>>>

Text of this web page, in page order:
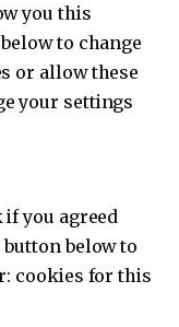
you this
to change
or allow these
your settings
if you agreed
button below to
cookies for this
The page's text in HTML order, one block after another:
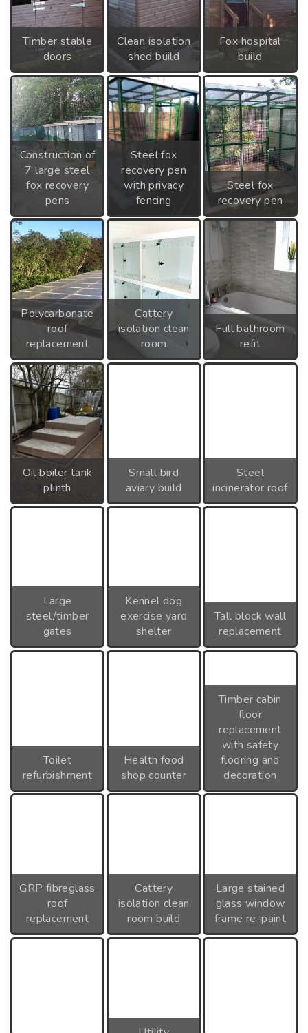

<<<

▶ [REQUIRED WORK]: Omit every image. Quote each record exactly.

▶ [YOUR RESPONSE]:
Text of this web page, in page order:
you this
to change
or allow these
your settings
if you agreed
button below to
cookies for this
The page's text in HTML order, one block after another:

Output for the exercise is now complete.